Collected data
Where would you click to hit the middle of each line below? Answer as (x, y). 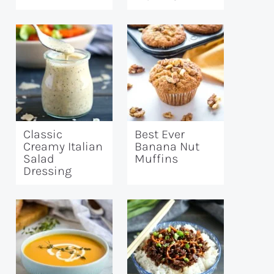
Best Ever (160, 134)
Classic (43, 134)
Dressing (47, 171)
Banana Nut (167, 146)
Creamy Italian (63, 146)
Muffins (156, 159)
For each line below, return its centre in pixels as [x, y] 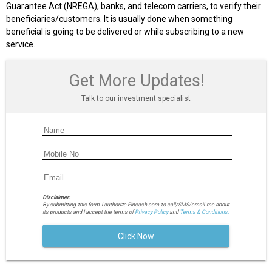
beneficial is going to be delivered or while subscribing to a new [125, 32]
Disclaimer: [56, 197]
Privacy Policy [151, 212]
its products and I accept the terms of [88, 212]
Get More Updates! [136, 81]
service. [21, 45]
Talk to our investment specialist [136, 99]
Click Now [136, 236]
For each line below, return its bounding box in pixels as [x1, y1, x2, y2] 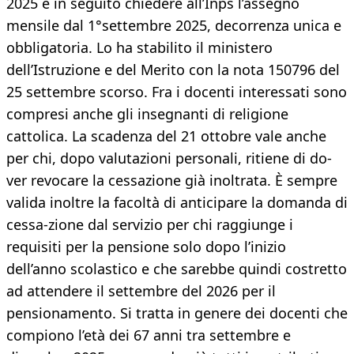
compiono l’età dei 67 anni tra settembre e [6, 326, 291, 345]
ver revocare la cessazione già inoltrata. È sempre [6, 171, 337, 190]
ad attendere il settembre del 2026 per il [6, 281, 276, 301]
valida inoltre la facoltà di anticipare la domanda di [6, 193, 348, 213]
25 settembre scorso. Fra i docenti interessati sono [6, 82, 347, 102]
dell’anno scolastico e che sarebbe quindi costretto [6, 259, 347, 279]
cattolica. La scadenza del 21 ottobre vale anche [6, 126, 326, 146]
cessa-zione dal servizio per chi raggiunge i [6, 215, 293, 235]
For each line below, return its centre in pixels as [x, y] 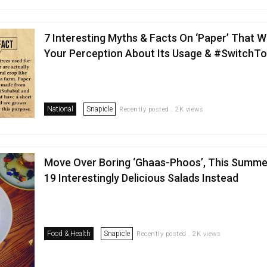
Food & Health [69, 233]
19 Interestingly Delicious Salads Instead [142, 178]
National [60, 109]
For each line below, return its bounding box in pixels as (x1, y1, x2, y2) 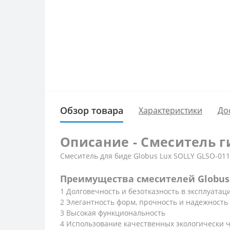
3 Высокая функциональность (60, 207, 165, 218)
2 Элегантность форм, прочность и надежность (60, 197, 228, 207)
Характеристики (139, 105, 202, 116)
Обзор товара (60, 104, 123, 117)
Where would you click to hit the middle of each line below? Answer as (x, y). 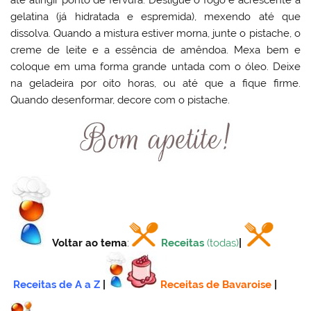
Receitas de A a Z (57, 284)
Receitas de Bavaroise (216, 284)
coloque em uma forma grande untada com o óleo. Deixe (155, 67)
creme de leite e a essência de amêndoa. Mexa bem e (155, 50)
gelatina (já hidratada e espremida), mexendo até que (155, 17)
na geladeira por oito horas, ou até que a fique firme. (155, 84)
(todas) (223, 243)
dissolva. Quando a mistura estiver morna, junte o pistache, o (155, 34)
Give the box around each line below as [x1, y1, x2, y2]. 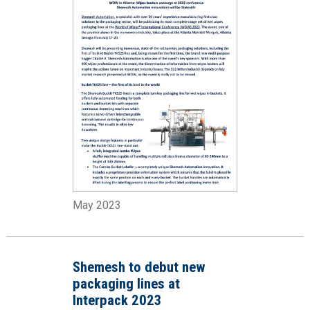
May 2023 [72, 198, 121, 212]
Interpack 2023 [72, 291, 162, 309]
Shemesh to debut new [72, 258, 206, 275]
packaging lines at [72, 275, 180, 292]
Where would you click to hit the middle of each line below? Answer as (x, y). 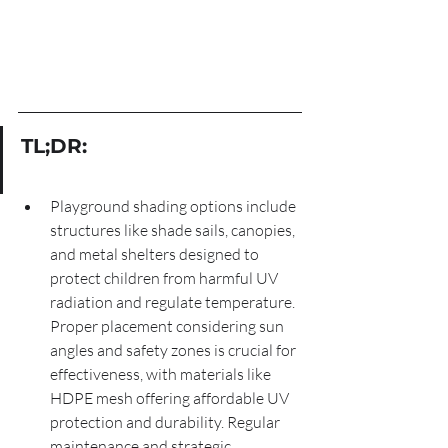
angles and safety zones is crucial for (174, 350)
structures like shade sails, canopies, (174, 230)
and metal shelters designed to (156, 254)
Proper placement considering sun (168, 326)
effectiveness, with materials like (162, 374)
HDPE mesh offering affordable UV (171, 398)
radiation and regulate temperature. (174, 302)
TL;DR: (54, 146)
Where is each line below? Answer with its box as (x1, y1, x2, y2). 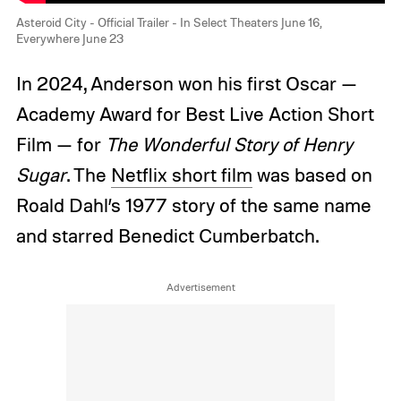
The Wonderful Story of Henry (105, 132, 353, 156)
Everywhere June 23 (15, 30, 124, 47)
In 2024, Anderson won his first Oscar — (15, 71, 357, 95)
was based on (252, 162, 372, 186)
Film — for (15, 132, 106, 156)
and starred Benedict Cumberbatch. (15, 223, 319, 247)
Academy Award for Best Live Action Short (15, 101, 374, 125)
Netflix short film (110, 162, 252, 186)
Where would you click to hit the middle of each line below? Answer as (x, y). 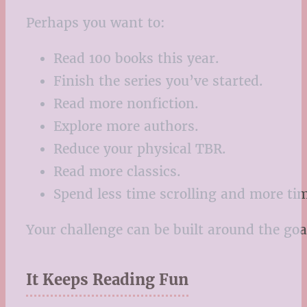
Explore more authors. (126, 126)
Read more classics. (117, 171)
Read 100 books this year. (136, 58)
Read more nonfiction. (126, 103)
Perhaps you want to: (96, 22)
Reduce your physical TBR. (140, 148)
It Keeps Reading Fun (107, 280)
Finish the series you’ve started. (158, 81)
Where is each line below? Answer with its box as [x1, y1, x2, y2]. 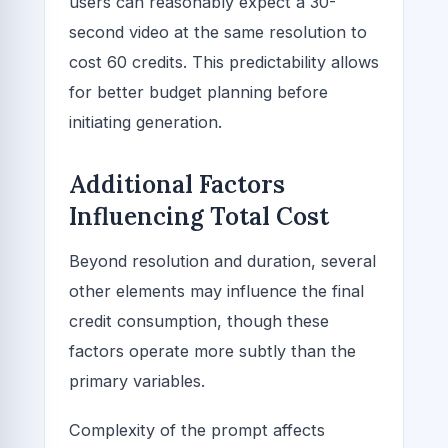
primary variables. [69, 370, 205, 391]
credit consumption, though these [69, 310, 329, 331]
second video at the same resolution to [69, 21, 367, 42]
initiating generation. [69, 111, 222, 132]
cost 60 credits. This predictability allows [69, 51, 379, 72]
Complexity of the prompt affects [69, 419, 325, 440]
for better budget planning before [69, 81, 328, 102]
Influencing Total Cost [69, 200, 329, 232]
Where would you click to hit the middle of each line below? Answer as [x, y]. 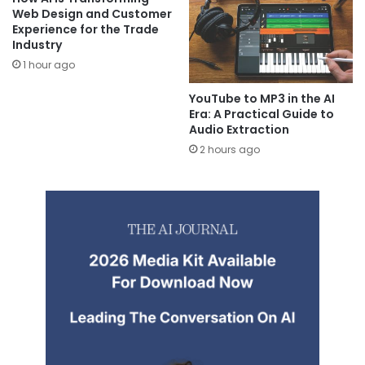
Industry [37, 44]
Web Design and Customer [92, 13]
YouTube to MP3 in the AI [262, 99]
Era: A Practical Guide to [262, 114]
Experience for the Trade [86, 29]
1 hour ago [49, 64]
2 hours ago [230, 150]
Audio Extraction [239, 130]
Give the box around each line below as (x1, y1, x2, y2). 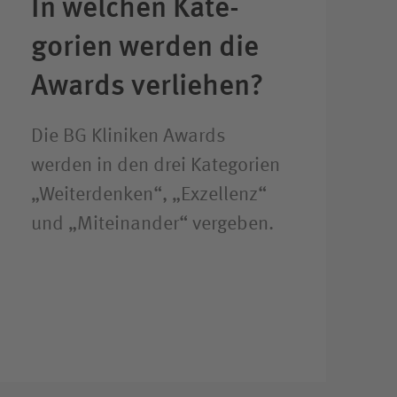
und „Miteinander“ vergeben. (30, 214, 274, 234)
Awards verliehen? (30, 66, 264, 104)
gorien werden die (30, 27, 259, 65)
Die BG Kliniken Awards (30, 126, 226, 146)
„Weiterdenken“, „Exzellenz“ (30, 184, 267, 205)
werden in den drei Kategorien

Work task>
The records above should be written out exactly, and the images dropped.

Exercise result>
Where would you click to hit the middle of each line below? Answer as (x, y). 
Best Ever (160, 134)
Classic (43, 134)
Dressing (47, 171)
Banana Nut (167, 146)
Creamy Italian (63, 146)
Muffins (156, 159)
For each line below, return its centre in pixels as [x, y] 
beneficial is going to be delivered or while subscribing to a new [125, 32]
Disclaimer: [56, 197]
Privacy Policy [151, 212]
its products and I accept the terms of [88, 212]
Get More Updates! [136, 81]
service. [21, 45]
Talk to our investment specialist [136, 99]
Click Now [136, 236]
For each line below, return its bounding box in pixels as [x1, y1, x2, y2] 
compiono l’età dei 67 anni tra settembre e [6, 326, 291, 345]
ver revocare la cessazione già inoltrata. È sempre [6, 171, 337, 190]
ad attendere il settembre del 2026 per il [6, 281, 276, 301]
valida inoltre la facoltà di anticipare la domanda di [6, 193, 348, 213]
25 settembre scorso. Fra i docenti interessati sono [6, 82, 347, 102]
dell’anno scolastico e che sarebbe quindi costretto [6, 259, 347, 279]
cattolica. La scadenza del 21 ottobre vale anche [6, 126, 326, 146]
cessa-zione dal servizio per chi raggiunge i [6, 215, 293, 235]
For each line below, return its centre in pixels as [x, y] 
Food & Health [69, 233]
19 Interestingly Delicious Salads Instead [142, 178]
National [60, 109]
For each line below, return its bounding box in pixels as (x1, y1, x2, y2) 
3 Высокая функциональность (60, 207, 165, 218)
2 Элегантность форм, прочность и надежность (60, 197, 228, 207)
Характеристики (139, 105, 202, 116)
Обзор товара (60, 104, 123, 117)
Where would you click to hit the middle of each line below? Answer as (x, y). 
Receitas de A a Z (57, 284)
Receitas de Bavaroise (216, 284)
coloque em uma forma grande untada com o óleo. Deixe (155, 67)
creme de leite e a essência de amêndoa. Mexa bem e (155, 50)
gelatina (já hidratada e espremida), mexendo até que (155, 17)
na geladeira por oito horas, ou até que a fique firme. (155, 84)
(todas) (223, 243)
dissolva. Quando a mistura estiver morna, junte o pistache, o (155, 34)
Give the box around each line below as [x1, y1, x2, y2]. 
May 2023 [72, 198, 121, 212]
Interpack 2023 [72, 291, 162, 309]
Shemesh to debut new [72, 258, 206, 275]
packaging lines at [72, 275, 180, 292]
Where would you click to hit the middle of each line below? Answer as (x, y). 
angles and safety zones is crucial for (174, 350)
structures like shade sails, canopies, (174, 230)
and metal shelters designed to (156, 254)
Proper placement considering sun (168, 326)
effectiveness, with materials like (162, 374)
HDPE mesh offering affordable UV (171, 398)
radiation and regulate temperature. (174, 302)
TL;DR: (54, 146)
Where is each line below? Answer with its box as (x1, y1, x2, y2). 
The Wonderful Story of Henry (105, 132, 353, 156)
Everywhere June 23 (15, 30, 124, 47)
In 2024, Anderson won his first Oscar — (15, 71, 357, 95)
was based on (252, 162, 372, 186)
Film — for (15, 132, 106, 156)
and starred Benedict Cumberbatch. (15, 223, 319, 247)
Academy Award for Best Live Action Short (15, 101, 374, 125)
Netflix short film (110, 162, 252, 186)
Where would you click to hit the middle of each line below? Answer as (x, y). 
Explore more authors. (126, 126)
Read more classics. (117, 171)
Read 100 books this year. (136, 58)
Read more nonfiction. (126, 103)
Perhaps you want to: (96, 22)
Reduce your physical TBR. (140, 148)
It Keeps Reading Fun (107, 280)
Finish the series you’ve started. (158, 81)
Where is each line below? Answer with its box as [x1, y1, x2, y2]. 
primary variables. [69, 370, 205, 391]
credit consumption, though these [69, 310, 329, 331]
second video at the same resolution to [69, 21, 367, 42]
initiating generation. [69, 111, 222, 132]
cost 60 credits. This predictability allows [69, 51, 379, 72]
Complexity of the prompt affects [69, 419, 325, 440]
for better budget planning before [69, 81, 328, 102]
Influencing Total Cost [69, 200, 329, 232]
Where would you click to hit the middle of each line below? Answer as [x, y]. 
Industry [37, 44]
Web Design and Customer [92, 13]
YouTube to MP3 in the AI [262, 99]
Era: A Practical Guide to [262, 114]
Experience for the Trade [86, 29]
1 hour ago [49, 64]
2 hours ago [230, 150]
Audio Extraction [239, 130]
Give the box around each line below as (x1, y1, x2, y2). 
und „Miteinander“ vergeben. (30, 214, 274, 234)
Awards verliehen? (30, 66, 264, 104)
gorien werden die (30, 27, 259, 65)
Die BG Kliniken Awards (30, 126, 226, 146)
„Weiterdenken“, „Exzellenz“ (30, 184, 267, 205)
werden in den drei Kategorien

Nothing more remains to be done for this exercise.